Task directions: The full listing is to be transcribed exactly, with each picture left out.

----------

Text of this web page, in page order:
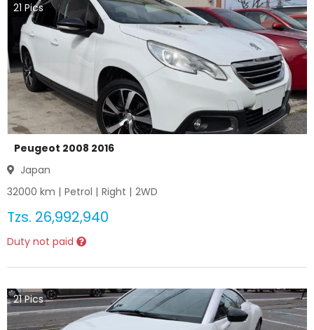
21 Pics
Peugeot 2008 2016
Japan
32000 km | Petrol | Right | 2WD
Tzs. 26,992,940
Duty not paid
21Pics
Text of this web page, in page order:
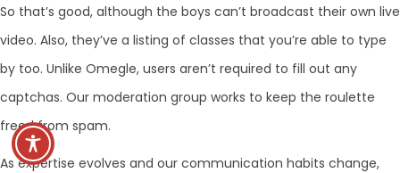
So that’s good, although the boys can’t broadcast their own live
video. Also, they’ve a listing of classes that you’re able to type
by too. Unlike Omegle, users aren’t required to fill out any
captchas. Our moderation group works to keep the roulette
freed from spam.
As expertise evolves and our communication habits change,
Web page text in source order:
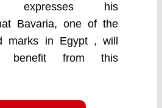
expresses his
Bavaria, one of the
marks in Egypt , will
benefit from this
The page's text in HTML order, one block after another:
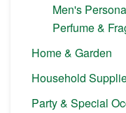
Men's
Perfume &
Home & Garden
Household
Party & Special
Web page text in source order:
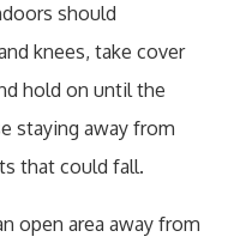
should
knees, take cover
hold on until the
staying away from
that could fall.
open area away from
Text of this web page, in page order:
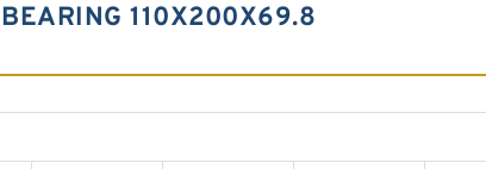
110X200X69.8
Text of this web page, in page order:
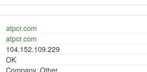
atpcr.com
atpcr.com
104.152.109.229
OK
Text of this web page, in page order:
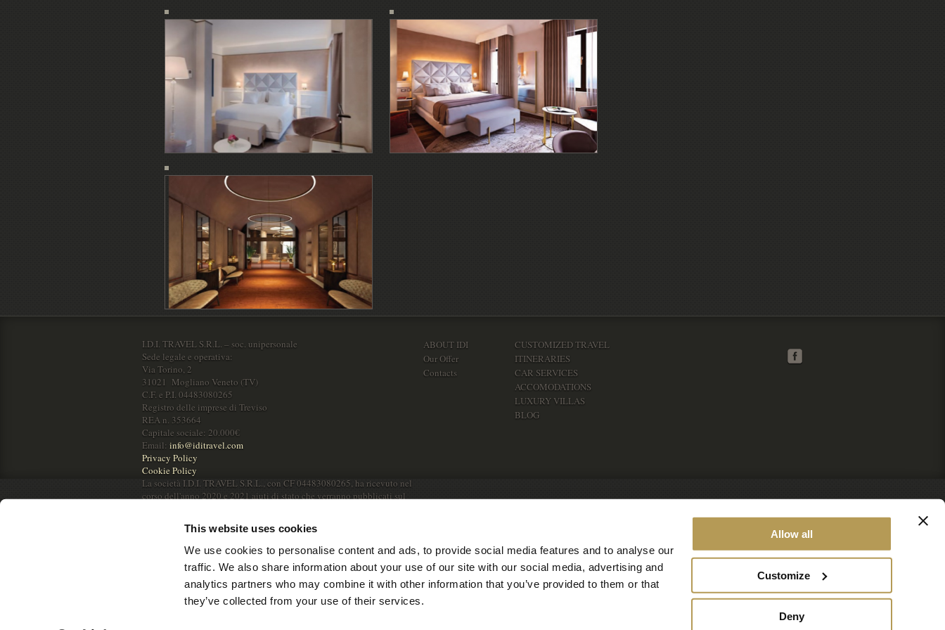
This website uses cookies
We use cookies to personalise content and ads, to provide social media features and to analyse our
traffic. We also share information about your use of our site with our social media, advertising and
analytics partners who may combine it with other information that you’ve provided to them or that
they’ve collected from your use of their services.
Allow all
Customize
Deny
I.D.I. TRAVEL S.R.L. – soc. unipersonale
Sede legale e operativa:
Via Torino, 2
31021 Mogliano Veneto (TV)
C.F. e P.I. 04483080265
Registro delle imprese di Treviso
REA n. 353664
Capitale sociale: 20.000€
Email: info@iditravel.com
Privacy Policy
Cookie Policy
La società I.D.I. TRAVEL S.R.L., con CF 04483080265, ha ricevuto nel
corso dell'anno 2020 e 2021 aiuti di stato che verranno pubblicati sul
ABOUT IDI
Our Offer
Contacts
CUSTOMIZED TRAVEL
ITINERARIES
CAR SERVICES
ACCOMODATIONS
LUXURY VILLAS
BLOG
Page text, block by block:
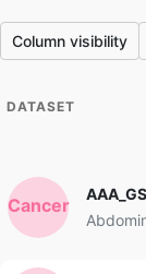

----------

Answer:
Text of this web page, in page order:
21 Pics
Peugeot 2008 2016
Japan
32000 km | Petrol | Right | 2WD
Tzs. 26,992,940
Duty not paid
21Pics
Text of this web page, in page order:
So that’s good, although the boys can’t broadcast their own live
video. Also, they’ve a listing of classes that you’re able to type
by too. Unlike Omegle, users aren’t required to fill out any
captchas. Our moderation group works to keep the roulette
freed from spam.
As expertise evolves and our communication habits change,
Web page text in source order:
expresses his
Bavaria, one of the
marks in Egypt , will
benefit from this
The page's text in HTML order, one block after another:
Men's
Perfume &
Home & Garden
Household
Party & Special
Web page text in source order:
should
knees, take cover
hold on until the
staying away from
that could fall.
open area away from
Text of this web page, in page order:
110X200X69.8
Text of this web page, in page order:
atpcr.com
atpcr.com
104.152.109.229
OK
Text of this web page, in page order:
This website uses cookies
We use cookies to personalise content and ads, to provide social media features and to analyse our
traffic. We also share information about your use of our site with our social media, advertising and
analytics partners who may combine it with other information that you’ve provided to them or that
they’ve collected from your use of their services.
Allow all
Customize
Deny
I.D.I. TRAVEL S.R.L. – soc. unipersonale
Sede legale e operativa:
Via Torino, 2
31021 Mogliano Veneto (TV)
C.F. e P.I. 04483080265
Registro delle imprese di Treviso
REA n. 353664
Capitale sociale: 20.000€
Email: info@iditravel.com
Privacy Policy
Cookie Policy
La società I.D.I. TRAVEL S.R.L., con CF 04483080265, ha ricevuto nel
corso dell'anno 2020 e 2021 aiuti di stato che verranno pubblicati sul
ABOUT IDI
Our Offer
Contacts
CUSTOMIZED TRAVEL
ITINERARIES
CAR SERVICES
ACCOMODATIONS
LUXURY VILLAS
BLOG
Page text, block by block:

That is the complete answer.